--- YOUR TASK ---
Print each entry again exactly as written, and keep the pictures out.

[Items from a dataset]
—————
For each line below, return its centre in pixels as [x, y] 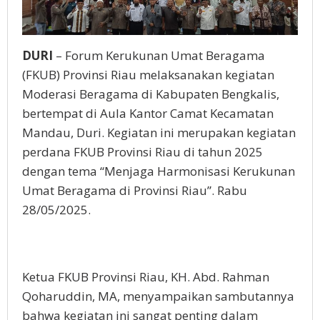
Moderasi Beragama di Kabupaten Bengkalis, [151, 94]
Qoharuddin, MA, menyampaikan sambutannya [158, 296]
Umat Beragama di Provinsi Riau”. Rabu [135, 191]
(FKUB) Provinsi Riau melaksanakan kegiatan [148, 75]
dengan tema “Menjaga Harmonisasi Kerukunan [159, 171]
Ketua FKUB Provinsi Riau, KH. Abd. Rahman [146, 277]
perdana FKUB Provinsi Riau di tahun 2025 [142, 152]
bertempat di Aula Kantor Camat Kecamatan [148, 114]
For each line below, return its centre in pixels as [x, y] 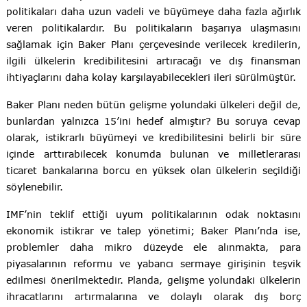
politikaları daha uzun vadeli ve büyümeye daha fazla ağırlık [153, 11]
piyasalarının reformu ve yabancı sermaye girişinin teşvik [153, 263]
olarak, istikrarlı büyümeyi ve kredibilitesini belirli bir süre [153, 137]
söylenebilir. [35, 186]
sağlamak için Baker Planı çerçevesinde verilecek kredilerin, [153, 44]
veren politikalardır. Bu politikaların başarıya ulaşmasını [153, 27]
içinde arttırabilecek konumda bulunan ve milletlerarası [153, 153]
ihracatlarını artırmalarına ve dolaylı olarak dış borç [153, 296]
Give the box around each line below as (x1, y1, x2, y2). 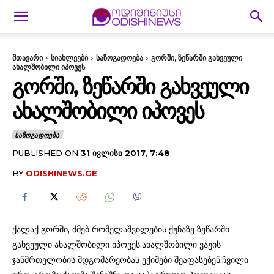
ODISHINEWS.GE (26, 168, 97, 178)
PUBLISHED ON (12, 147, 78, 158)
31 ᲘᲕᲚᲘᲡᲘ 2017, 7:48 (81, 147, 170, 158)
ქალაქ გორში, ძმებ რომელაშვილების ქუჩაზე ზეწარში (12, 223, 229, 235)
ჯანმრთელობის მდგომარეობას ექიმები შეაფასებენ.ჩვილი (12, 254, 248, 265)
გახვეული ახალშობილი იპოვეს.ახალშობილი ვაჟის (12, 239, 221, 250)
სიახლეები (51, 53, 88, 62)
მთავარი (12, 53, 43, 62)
—————
--- RESULT OF THIS EXERCISE ---
For each line below, return its centre in pixels as [x, y] 
Moderasi Beragama di Kabupaten Bengkalis, [151, 94]
Qoharuddin, MA, menyampaikan sambutannya [158, 296]
Umat Beragama di Provinsi Riau”. Rabu [135, 191]
(FKUB) Provinsi Riau melaksanakan kegiatan [148, 75]
dengan tema “Menjaga Harmonisasi Kerukunan [159, 171]
Ketua FKUB Provinsi Riau, KH. Abd. Rahman [146, 277]
perdana FKUB Provinsi Riau di tahun 2025 [142, 152]
bertempat di Aula Kantor Camat Kecamatan [148, 114]
For each line below, return its centre in pixels as [x, y] 
politikaları daha uzun vadeli ve büyümeye daha fazla ağırlık [153, 11]
piyasalarının reformu ve yabancı sermaye girişinin teşvik [153, 263]
olarak, istikrarlı büyümeyi ve kredibilitesini belirli bir süre [153, 137]
söylenebilir. [35, 186]
sağlamak için Baker Planı çerçevesinde verilecek kredilerin, [153, 44]
veren politikalardır. Bu politikaların başarıya ulaşmasını [153, 27]
içinde arttırabilecek konumda bulunan ve milletlerarası [153, 153]
ihracatlarını artırmalarına ve dolaylı olarak dış borç [153, 296]
Give the box around each line below as (x1, y1, x2, y2). 
ODISHINEWS.GE (26, 168, 97, 178)
PUBLISHED ON (12, 147, 78, 158)
31 ᲘᲕᲚᲘᲡᲘ 2017, 7:48 (81, 147, 170, 158)
ქალაქ გორში, ძმებ რომელაშვილების ქუჩაზე ზეწარში (12, 223, 229, 235)
ჯანმრთელობის მდგომარეობას ექიმები შეაფასებენ.ჩვილი (12, 254, 248, 265)
გახვეული ახალშობილი იპოვეს.ახალშობილი ვაჟის (12, 239, 221, 250)
სიახლეები (51, 53, 88, 62)
მთავარი (12, 53, 43, 62)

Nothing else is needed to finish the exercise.